Федор между тем нашёл подходящую тему для разговора. Причем улучил, хитрец, момент, когда Белов оказался в слабой позиции: ведь кто-то зафутболил его в Воронье гнездо именно благодаря деньгам — очень большим деньгам!
— Не ты управляешь богатством, но богатство управляет тобой, — нараспев вещал бородатый проповедник. — Собственность губит человека, уродует его душу…

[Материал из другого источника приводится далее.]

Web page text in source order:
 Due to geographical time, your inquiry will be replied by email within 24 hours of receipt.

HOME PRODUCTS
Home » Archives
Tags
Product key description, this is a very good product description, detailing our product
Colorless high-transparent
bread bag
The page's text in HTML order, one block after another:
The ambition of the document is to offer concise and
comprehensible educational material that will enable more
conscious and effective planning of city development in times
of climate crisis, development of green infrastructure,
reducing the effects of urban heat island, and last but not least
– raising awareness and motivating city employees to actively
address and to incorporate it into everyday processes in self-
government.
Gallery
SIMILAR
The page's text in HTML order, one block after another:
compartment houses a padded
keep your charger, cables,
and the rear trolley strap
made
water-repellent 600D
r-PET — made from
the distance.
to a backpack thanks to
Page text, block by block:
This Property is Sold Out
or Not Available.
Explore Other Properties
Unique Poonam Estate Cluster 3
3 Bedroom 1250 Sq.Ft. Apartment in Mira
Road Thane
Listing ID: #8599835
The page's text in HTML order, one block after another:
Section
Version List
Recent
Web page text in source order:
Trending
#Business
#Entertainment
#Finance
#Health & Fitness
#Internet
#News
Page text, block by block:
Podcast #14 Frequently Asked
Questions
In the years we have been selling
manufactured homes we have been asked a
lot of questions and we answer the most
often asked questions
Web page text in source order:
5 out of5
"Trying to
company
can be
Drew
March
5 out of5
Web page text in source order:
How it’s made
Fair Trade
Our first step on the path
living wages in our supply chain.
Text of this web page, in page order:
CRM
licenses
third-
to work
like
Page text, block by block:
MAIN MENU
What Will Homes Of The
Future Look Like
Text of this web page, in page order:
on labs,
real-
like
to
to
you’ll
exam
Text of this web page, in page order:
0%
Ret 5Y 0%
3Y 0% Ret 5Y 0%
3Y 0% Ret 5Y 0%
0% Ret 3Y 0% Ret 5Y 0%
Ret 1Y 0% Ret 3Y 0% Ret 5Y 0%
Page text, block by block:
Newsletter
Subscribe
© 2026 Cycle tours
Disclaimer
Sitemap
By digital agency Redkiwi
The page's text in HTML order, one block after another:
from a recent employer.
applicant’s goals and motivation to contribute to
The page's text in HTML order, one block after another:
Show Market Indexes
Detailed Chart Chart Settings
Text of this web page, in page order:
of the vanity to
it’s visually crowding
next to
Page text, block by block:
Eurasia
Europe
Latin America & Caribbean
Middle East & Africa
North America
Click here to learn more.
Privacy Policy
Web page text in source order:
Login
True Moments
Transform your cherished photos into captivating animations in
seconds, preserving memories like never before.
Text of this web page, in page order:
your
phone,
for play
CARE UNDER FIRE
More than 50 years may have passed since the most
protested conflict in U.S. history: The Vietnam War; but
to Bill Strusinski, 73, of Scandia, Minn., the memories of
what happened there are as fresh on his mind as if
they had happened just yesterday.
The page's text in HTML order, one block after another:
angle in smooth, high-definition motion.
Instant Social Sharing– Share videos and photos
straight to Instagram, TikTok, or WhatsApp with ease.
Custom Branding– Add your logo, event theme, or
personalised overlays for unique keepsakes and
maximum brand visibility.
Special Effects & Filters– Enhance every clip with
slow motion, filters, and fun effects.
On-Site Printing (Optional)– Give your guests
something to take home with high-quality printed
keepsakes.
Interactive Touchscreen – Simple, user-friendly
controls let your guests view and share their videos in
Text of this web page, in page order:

Опять двадцать пять! Сколько можно твердить одно и то же. Белов много раз пытался втолковать Лукину, что никогда не встречал людей, «изуродованных» богатством. Бедность не порок, но и богатство — тоже не порок. Все зависит от человека. Кто урод — тот урод, причем как в достатке, так и в бедности. Как говорится, что родилось, то родилось. Зато Белов не раз был свидетелем примеров другого рода. Он запомнил на всю жизнь, как соседка по лестничной клетке била по рукам малолетнего сына за то, что он слишком много выдавливал из тюбика зубной пасты на щетку. Или еще один случай: дети ветерана войны после его смерти продали на толкучке отцовские ордена, хотя сами ни в чем не нуждались. Короче говоря, это был старый спор, и со стороны Феди было нечестно затевать его в такой ситуации.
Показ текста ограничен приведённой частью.